In [1]:
import pandas as pd
import numpy as np
from sklearn.model_selection import train_test_split
from sklearn.ensemble import RandomForestClassifier
from sklearn.metrics import accuracy_score, confusion_matrix, classification_report
from sklearn.preprocessing import StandardScaler

# Model Training and Evaluation
In this notebook, we will experiment with different machine learning models to evaluate their performance on the cleaned dataset.
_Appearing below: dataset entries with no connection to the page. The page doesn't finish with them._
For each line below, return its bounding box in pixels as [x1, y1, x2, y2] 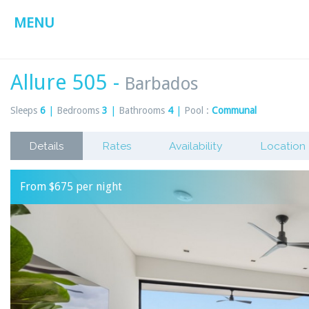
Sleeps [10, 105, 37, 117]
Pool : [184, 105, 212, 117]
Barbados [125, 73, 199, 94]
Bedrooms [57, 105, 99, 117]
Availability [168, 139, 223, 153]
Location [260, 139, 306, 153]
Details [29, 139, 65, 153]
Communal [212, 105, 257, 117]

We'll start with splitting the data into training and test sets, followed by training a RandomForestClassifier and evaluating it using common metrics.

In [2]:
# Load the cleaned data
df = pd.read_csv('data/processed/cleaned_data.csv')
df.head()

### Split the Data into Features and Target
We will separate the features and the target variable for model training. Please adjust the target column as per your dataset.

In [3]:
X = df.drop(columns=['target'])  # Replace 'target' with the actual column name
y = df['target']  # Replace 'target' with the actual target column name

### Split the Data into Training and Test Sets
We'll split the dataset into training and testing sets (80% training, 20% testing).

In [4]:
X_train, X_test, y_train, y_test = train_test_split(X, y, test_size=0.2, random_state=42)

### Feature Scaling
For some models, it may help to scale the features, especially when the feature values have very different ranges.

In [5]:
scaler = StandardScaler()
X_train_scaled = scaler.fit_transform(X_train)
X_test_scaled = scaler.transform(X_test)

### Train the Random Forest Classifier
We will train a Random Forest model on the training data and evaluate its performance on the test data.

In [6]:
model = RandomForestClassifier(n_estimators=100, random_state=42)
model.fit(X_train_scaled, y_train)
y_pred = model.predict(X_test_scaled)

### Evaluate the Model
We'll evaluate the model using accuracy, confusion matrix, and classification report.

In [7]:
accuracy = accuracy_score(y_test, y_pred)
conf_matrix = confusion_matrix(y_test, y_pred)
class_report = classification_report(y_test, y_pred)
print(f'Accuracy: {accuracy:.4f}')
print('Confusion Matrix:')
print(conf_matrix)
print('Classification Report:')
print(class_report)

### Conclusion
Based on the evaluation metrics, we can conclude whether the Random Forest Classifier is suitable for our task. We can further experiment with other models or improve this model through hyperparameter tuning.